Material shown: Begin
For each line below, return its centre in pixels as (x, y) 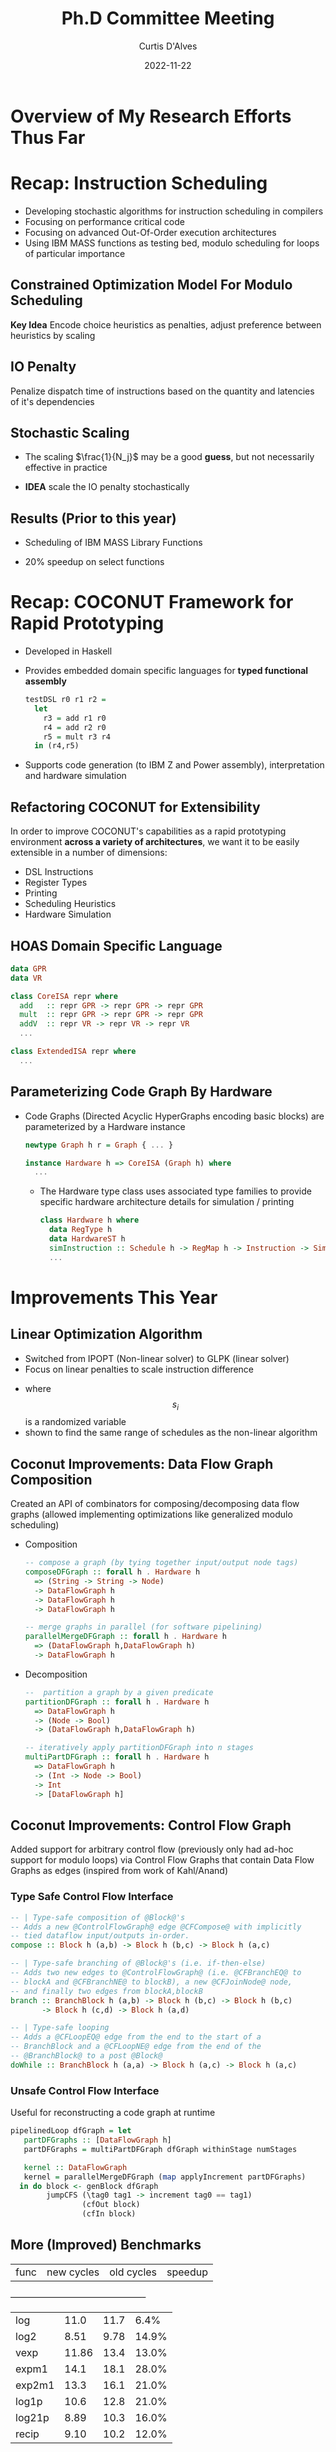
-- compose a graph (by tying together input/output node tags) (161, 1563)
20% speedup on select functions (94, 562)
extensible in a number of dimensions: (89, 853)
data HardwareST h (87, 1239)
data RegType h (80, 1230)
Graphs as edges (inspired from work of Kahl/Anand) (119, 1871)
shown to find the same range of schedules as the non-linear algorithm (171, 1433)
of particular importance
Material shown: End
▶ _Exercise directions_
Please reproduce the whole listing exactly; the pictures stay out.

▶ _Written answer_
For each line below, return its centre in pixels as (x, y) 
-- compose a graph (by tying together input/output node tags) (161, 1563)
20% speedup on select functions (94, 562)
extensible in a number of dimensions: (89, 853)
data HardwareST h (87, 1239)
data RegType h (80, 1230)
Graphs as edges (inspired from work of Kahl/Anand) (119, 1871)
shown to find the same range of schedules as the non-linear algorithm (171, 1433)
of particular importance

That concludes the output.